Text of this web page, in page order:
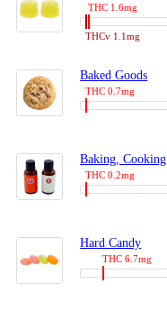
THC 1.6mg
THCv 1.1mg
Baked Goods
THC 0.7mg
Baking, Cooking
THC 0.2mg
Hard Candy
THC 6.7mg
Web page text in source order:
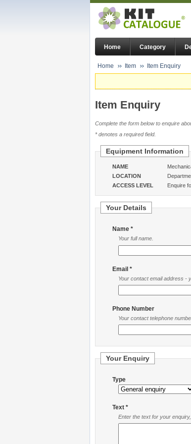
Home Category
Home Item Item Enquiry
Item Enquiry
Complete the form below to enquire
* denotes a required field.
Equipment Information
NAME
LOCATION
ACCESS LEVEL
Enquire
Your Details
Name *
Your full name.
Email *
Your contact email address -
Phone Number
Your contact telephone
Your Enquiry
Type
Text *
Enter the text for your
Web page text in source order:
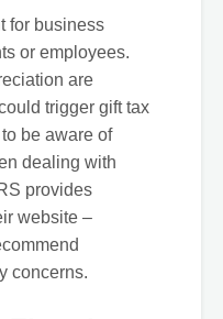
for business
or employees.
are
trigger gift tax
be aware of
dealing with
provides
website –
concerns.
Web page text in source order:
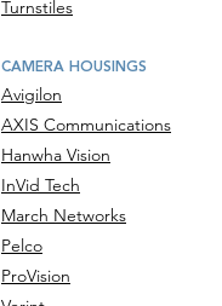
Turnstiles
CAMERA HOUSINGS
Avigilon
AXIS Communications
Hanwha Vision
InVid Tech
March Networks
Pelco
ProVision
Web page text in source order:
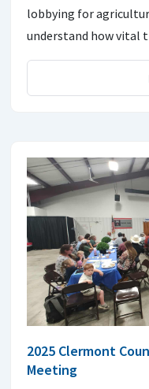
lobbying for
understand how vital
2025 Clermont
Meeting
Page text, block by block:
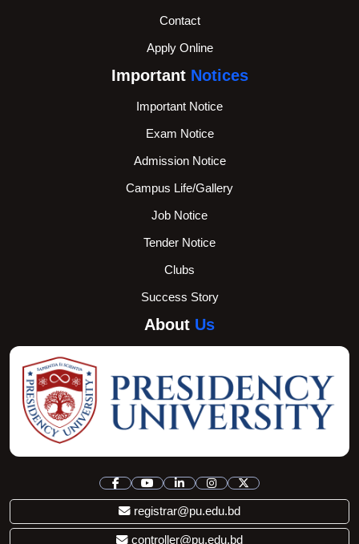
Contact
Apply Online
Important Notices
Important Notice
Exam Notice
Admission Notice
Campus Life/Gallery
Job Notice
Tender Notice
Clubs
Success Story
About Us
registrar@pu.edu.bd
controller@pu.edu.bd
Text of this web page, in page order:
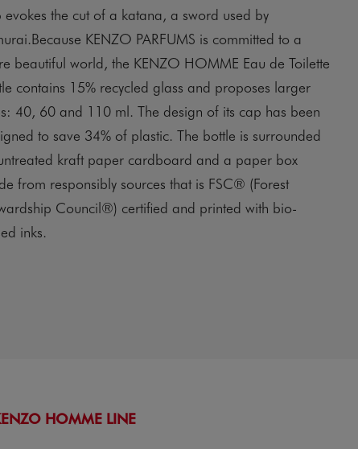
evokes the cut of a katana, a sword used by
KENZO PARFUMS is committed to a
beautiful world, the KENZO HOMME Eau de Toilette
contains 15% recycled glass and proposes larger
40, 60 and 110 ml. The design of its cap has been
to save 34% of plastic. The bottle is surrounded
kraft paper cardboard and a paper box
from responsibly sources that is FSC® (Forest
Council®) certified and printed with bio-
inks.
HOMME LINE
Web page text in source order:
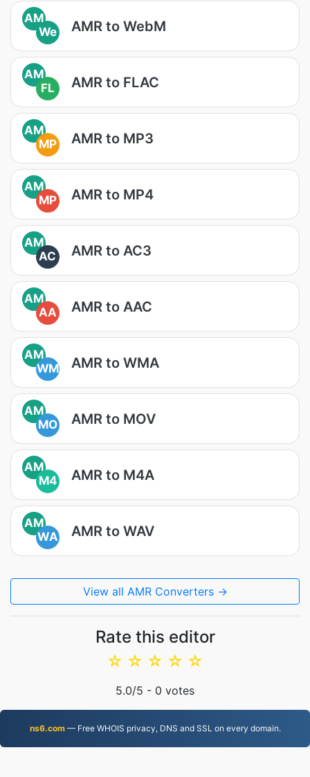
AM
We
AMR to WebM
AM
FL
AMR to FLAC
AM
MP
AMR to MP3
AM
MP
AMR to MP4
AM
AC
AMR to AC3
AM
AA
AMR to AAC
AM
WM
AMR to WMA
AM
MO
AMR to MOV
AM
M4
AMR to M4A
AM
WA
AMR to WAV
View all AMR Converters →
Rate this editor
☆
☆
☆
☆
☆
5.0/5 - 0 votes
ns6.com— Free WHOIS privacy, DNS and SSL on every domain.

····················

◆ **What you need to do**
Provide the number of lines in the entries that include "Enquiry", and no other text.

◆ **Written response**
3